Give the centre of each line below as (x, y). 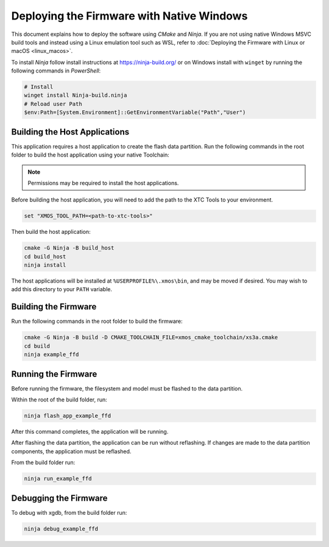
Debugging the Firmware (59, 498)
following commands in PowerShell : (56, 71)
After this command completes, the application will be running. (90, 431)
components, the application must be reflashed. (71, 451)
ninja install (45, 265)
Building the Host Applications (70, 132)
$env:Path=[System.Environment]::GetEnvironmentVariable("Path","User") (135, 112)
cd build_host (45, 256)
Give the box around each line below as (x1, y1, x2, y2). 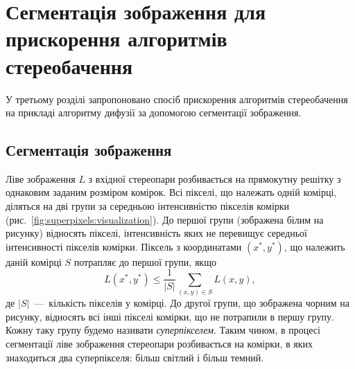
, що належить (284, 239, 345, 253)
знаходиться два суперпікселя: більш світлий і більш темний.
______
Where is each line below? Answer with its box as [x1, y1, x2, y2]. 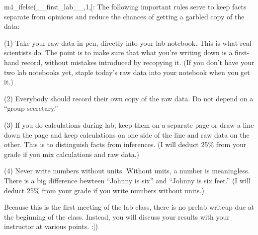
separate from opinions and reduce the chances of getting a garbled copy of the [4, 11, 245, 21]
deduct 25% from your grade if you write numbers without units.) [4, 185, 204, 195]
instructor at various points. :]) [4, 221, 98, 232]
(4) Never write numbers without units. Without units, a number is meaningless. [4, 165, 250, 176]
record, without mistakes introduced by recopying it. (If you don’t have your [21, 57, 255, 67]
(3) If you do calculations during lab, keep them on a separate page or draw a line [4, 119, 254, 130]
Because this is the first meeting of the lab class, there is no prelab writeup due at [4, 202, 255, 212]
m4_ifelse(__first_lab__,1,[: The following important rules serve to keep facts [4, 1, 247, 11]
______
### TASK DESCRIPTION
Given the records above, return the lines starting at the one that holds "Give the centre" and ending at the one that holds "знаходиться два суперпікселя: більш", exactly, and nothing besides; leave every picture out.

### ANSWER BELOW
Give the centre of each line below as (x, y). 
Debugging the Firmware (59, 498)
following commands in PowerShell : (56, 71)
After this command completes, the application will be running. (90, 431)
components, the application must be reflashed. (71, 451)
ninja install (45, 265)
Building the Host Applications (70, 132)
$env:Path=[System.Environment]::GetEnvironmentVariable("Path","User") (135, 112)
cd build_host (45, 256)
Give the box around each line below as (x1, y1, x2, y2). 
, що належить (284, 239, 345, 253)
знаходиться два суперпікселя: більш світлий і більш темний.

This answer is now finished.